2. development of grammatical structure of speech. Preschoolers begin to acquire elements of literacy: learn the vocabulary of a sentence, the sound composition of a word, and the fact that a word consists of individual syllables.

3. development of speech functions:

a) communicative function, which serves as a means of communication: - situational, contextual speech, explanatory;

b) intellectual function, which shows the connection between thinking and speech: planning function, sign function, generalizing function.

V. Development of mental functions of a preschool child.

1. Memory: The main type of memory of a preschooler is involuntary memory. By the age of 6, the child develops long-term memory, but predominates short term memory; visual, motor memory is developed, edeic memory is bright, imaginative.

2. Perception becomes multifaceted, apperception begins to develop; perception becomes meaningful, purposeful, and analytical.

3. Thinking. The leading type of thinking is visual-figurative, abstract thinking arises; thinking is concrete, merged with the situation; children begin to establish cause-and-effect relationships; the stock of knowledge increases, ideas expand; mental operations develop: analysis, synthesis, generalization, comparison; children begin to experiment, on the basis of which creative, independent thinking develops; experimentation is an indicator of an inquisitive mind.

4. Attention. The main type of attention is involuntary; by the age of 7, selectivity of attention is well developed; concentration is preferable; attention switching is developed, attention distribution is absent; attention span by the end of preschool age is 30 minutes; attention span is one subject.

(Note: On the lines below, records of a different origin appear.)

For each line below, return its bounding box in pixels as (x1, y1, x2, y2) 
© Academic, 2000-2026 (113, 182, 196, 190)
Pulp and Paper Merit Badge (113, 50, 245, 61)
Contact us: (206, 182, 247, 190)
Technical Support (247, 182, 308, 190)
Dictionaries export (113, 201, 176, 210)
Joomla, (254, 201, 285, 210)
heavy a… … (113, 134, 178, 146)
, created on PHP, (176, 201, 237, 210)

5. Imagination. The latest cognitive process, it is poorer than that of an adult; the main type of imagination is the recreating imagination.

VI. Psychological readiness of the child for school. The main symptoms of the crisis of seven years. A child’s readiness to study at school is one of the most important results of mental development during preschool childhood and the key to successful learning at school. Psychologists distinguish the following types of readiness for school:

1. physical readiness: the child must be morphologically and physiologically ready for school; the child must be physically healthy; development of analyzer systems; development of small muscle groups; development of basic movements: running, jumping;

2. special readiness: the child must have the required level of development of mental phenomena; ability to read; ability to count; writing ability;

3. psychological readiness:

Intellectual readiness, which includes: readiness to acquire a certain outlook, a stock of specific knowledge; in understanding the general patterns underlying scientific knowledge; in the development of all cognitive processes and speech.

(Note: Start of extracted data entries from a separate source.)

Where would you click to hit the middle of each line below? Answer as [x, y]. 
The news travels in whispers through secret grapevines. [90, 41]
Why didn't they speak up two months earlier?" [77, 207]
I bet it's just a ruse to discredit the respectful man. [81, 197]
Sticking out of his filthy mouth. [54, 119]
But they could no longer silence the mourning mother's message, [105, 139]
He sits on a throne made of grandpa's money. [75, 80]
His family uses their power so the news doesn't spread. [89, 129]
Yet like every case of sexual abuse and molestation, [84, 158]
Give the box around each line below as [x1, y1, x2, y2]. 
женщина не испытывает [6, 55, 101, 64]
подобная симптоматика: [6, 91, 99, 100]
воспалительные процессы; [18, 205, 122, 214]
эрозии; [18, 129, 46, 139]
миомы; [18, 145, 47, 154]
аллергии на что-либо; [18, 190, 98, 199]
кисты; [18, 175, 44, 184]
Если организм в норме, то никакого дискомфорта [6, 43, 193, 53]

Personal and socio-psychological readiness includes the formation in a child of readiness to accept a new social position as a schoolchild, who has a range of important responsibilities and rights, and a new position in society. This readiness is expressed in the child’s attitude towards the teacher, towards classmates, towards himself.

Emotional-volitional readiness: a child’s emotional readiness for school presupposes: joyful anticipation of the start of school; fairly finely developed higher feelings; formed emotional properties of the individual: the ability to empathize, sympathize. Volitional readiness lies in the child’s ability to work hard, to do what his studies and the school routine require of him. The child must be able to control his behavior and mental activity.